> _RECORDS TO USE_:
* * * *
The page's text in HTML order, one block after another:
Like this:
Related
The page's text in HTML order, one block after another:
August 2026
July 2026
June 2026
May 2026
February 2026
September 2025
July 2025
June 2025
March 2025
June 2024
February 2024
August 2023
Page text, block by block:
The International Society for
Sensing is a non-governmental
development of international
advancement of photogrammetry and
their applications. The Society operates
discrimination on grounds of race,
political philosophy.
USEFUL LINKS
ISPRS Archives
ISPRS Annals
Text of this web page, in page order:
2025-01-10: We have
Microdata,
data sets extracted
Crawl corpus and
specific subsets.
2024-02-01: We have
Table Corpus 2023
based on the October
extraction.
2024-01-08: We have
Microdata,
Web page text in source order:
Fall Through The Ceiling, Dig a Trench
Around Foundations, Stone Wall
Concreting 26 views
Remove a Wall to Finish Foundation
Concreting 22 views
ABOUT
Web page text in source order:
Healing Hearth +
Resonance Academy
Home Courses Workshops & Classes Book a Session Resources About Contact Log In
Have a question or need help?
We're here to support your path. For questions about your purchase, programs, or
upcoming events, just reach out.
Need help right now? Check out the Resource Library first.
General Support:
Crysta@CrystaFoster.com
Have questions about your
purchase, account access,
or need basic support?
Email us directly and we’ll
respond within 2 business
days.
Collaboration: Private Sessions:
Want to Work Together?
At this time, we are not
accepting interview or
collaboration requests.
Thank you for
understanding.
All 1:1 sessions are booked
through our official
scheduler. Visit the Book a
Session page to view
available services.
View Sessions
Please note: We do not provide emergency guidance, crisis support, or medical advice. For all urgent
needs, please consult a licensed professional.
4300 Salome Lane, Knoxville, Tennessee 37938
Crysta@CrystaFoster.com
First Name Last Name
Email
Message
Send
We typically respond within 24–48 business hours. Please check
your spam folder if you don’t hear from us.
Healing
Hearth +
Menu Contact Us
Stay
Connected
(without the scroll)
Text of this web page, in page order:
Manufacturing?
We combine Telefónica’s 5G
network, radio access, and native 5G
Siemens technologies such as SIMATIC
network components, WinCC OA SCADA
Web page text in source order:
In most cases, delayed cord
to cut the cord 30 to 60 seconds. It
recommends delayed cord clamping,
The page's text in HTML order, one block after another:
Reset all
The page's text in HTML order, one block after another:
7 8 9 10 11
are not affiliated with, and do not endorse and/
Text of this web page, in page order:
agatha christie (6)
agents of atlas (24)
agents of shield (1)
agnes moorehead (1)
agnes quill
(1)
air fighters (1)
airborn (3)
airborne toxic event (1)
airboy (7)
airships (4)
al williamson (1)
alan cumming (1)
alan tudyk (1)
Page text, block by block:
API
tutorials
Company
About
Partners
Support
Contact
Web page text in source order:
* * * *
> _WHAT IS EXPECTED_:
Restate the entries. Match them exactly.

> _WRITTEN REPLY_:
The page's text in HTML order, one block after another:
Like this:
Related
The page's text in HTML order, one block after another:
August 2026
July 2026
June 2026
May 2026
February 2026
September 2025
July 2025
June 2025
March 2025
June 2024
February 2024
August 2023
Page text, block by block:
The International Society for
Sensing is a non-governmental
development of international
advancement of photogrammetry and
their applications. The Society operates
discrimination on grounds of race,
political philosophy.
USEFUL LINKS
ISPRS Archives
ISPRS Annals
Text of this web page, in page order:
2025-01-10: We have
Microdata,
data sets extracted
Crawl corpus and
specific subsets.
2024-02-01: We have
Table Corpus 2023
based on the October
extraction.
2024-01-08: We have
Microdata,
Web page text in source order:
Fall Through The Ceiling, Dig a Trench
Around Foundations, Stone Wall
Concreting 26 views
Remove a Wall to Finish Foundation
Concreting 22 views
ABOUT
Web page text in source order:
Healing Hearth +
Resonance Academy
Home Courses Workshops & Classes Book a Session Resources About Contact Log In
Have a question or need help?
We're here to support your path. For questions about your purchase, programs, or
upcoming events, just reach out.
Need help right now? Check out the Resource Library first.
General Support:
Crysta@CrystaFoster.com
Have questions about your
purchase, account access,
or need basic support?
Email us directly and we’ll
respond within 2 business
days.
Collaboration: Private Sessions:
Want to Work Together?
At this time, we are not
accepting interview or
collaboration requests.
Thank you for
understanding.
All 1:1 sessions are booked
through our official
scheduler. Visit the Book a
Session page to view
available services.
View Sessions
Please note: We do not provide emergency guidance, crisis support, or medical advice. For all urgent
needs, please consult a licensed professional.
4300 Salome Lane, Knoxville, Tennessee 37938
Crysta@CrystaFoster.com
First Name Last Name
Email
Message
Send
We typically respond within 24–48 business hours. Please check
your spam folder if you don’t hear from us.
Healing
Hearth +
Menu Contact Us
Stay
Connected
(without the scroll)
Text of this web page, in page order:
Manufacturing?
We combine Telefónica’s 5G
network, radio access, and native 5G
Siemens technologies such as SIMATIC
network components, WinCC OA SCADA
Web page text in source order:
In most cases, delayed cord
to cut the cord 30 to 60 seconds. It
recommends delayed cord clamping,
The page's text in HTML order, one block after another:
Reset all
The page's text in HTML order, one block after another:
7 8 9 10 11
are not affiliated with, and do not endorse and/
Text of this web page, in page order:
agatha christie (6)
agents of atlas (24)
agents of shield (1)
agnes moorehead (1)
agnes quill
(1)
air fighters (1)
airborn (3)
airborne toxic event (1)
airboy (7)
airships (4)
al williamson (1)
alan cumming (1)
alan tudyk (1)
Page text, block by block:
API
tutorials
Company
About
Partners
Support
Contact
Web page text in source order:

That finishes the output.